Let's see if you will fork out $5,000 for a licensed replica of it, and I might be convinced that you actually believe any of the opinions you think about this piece.
If HM or Knoll put out a "time" piece of this, t would be their worst seller - and you would at least be in luck because you would be one of the few owners.
You are still hung up on price
I have tried to move the discussion BEYOND the price that was paid.... several times now.
I have failed.
You keep throwing a big wet blanket of cash over the entire conversation, and then go on continuing attacking your own silly blanket.
You cant hear or see anything but those dollar signs. The horror!
Do you get goosebumps looking at the Mona Lisa behind the bullet proof glass too? A fake one behind the glass and you'd probably get the same goose bumps.
Labels indeed.
What a silly little lad you are, tktoo...

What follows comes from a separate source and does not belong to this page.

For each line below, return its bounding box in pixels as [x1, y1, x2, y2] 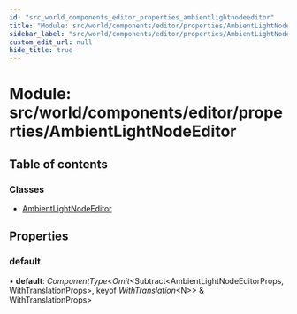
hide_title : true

Your opinion is just that; your opinion. And you're entitled to it, however misguided or wrong you may be.
I've tried to stay away from this thread but your last post just pushed me right over the edge...
To think that you are somehow more informed or privy to "art" because you CHOOSE to see symbolism in this meager little "design" is just laughable. But you're entitled to look at it that way and you're entitled to see what you want. Again, however right or in this case wrong you may be.
It's certainly everyone's prerogative to approach art however they like. But to refer to this bench as art is just plain wrong. It's a simple little platform. What makes it art? The fact that a sculptor had a hand in creating it?
Answer me this then...
Would Nelson or Bertoia or any of Noguchi's mates have been wrong in eating a sandwich Isamu might've prepared for them?
Get over yourselves, for fuck's sake. It's so tiresome.